Jordan Trabue’s Internship at the Office of the Bronx Borough President

by Jordan Trabue, IPED ’23

What makes a city function? Is it the blue-collar workers that collect the trash and erect the omnipresent scaffolding? Is it the brow-beaten bureaucrats in government offices typing away on their computers? Is it the community leaders holding press conferences? The police strolling the streets? The electricians fixing the power lines? The bodega-owners?

This thought has been on my mind often since I began work as a policy intern at the Office of the Bronx Borough President. The work is simple and straightforward. I prepare reports on policy ideas related to areas that the president expresses interest in. These may be on topics such as housing, maternal healthcare, community land trusts, and more. In the course of my research on a topic I will reach out to specialists and experts in a field, interview them, and summarize their expertise in context of the larger academic framework around the subject.

My vantage as a policy intern allows me a view of the machinations of the office. I’ve grown to appreciate the slow, methodical movement of large organizations, the way complaints and concerns bubble up slowly from constituents through the entire bureaucracy and the turnaround of policy ideas that ripple back down. Addressing the concerns, fixing the problems, that’s the goal. Between here and there are dozens, perhaps hundreds of steps, backsteps, hard left turns, and sudden stops. At times it can be frustrating, at other times rewarding, but I never lose sight of the goal of helping the citizens of the Bronx. My belief in the office’s ability to improve the lives of the people in the community motivates me to show up everyday and put in my best effort.

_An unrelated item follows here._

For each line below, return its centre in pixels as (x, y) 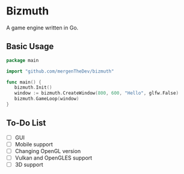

So what makes a city function? I’ve come to think that it’s the common belief that together people can achieve more than they can alone. That the buy-in of all the citizens that the city is an entity for the common good becomes a self-fulfilling prophecy, creating the very institution of the ‘city.’ A city functions because the people believe it functions, and it’s my job to show up each morning, coffee in hand, and try to make it function just a little bit better. For everyone.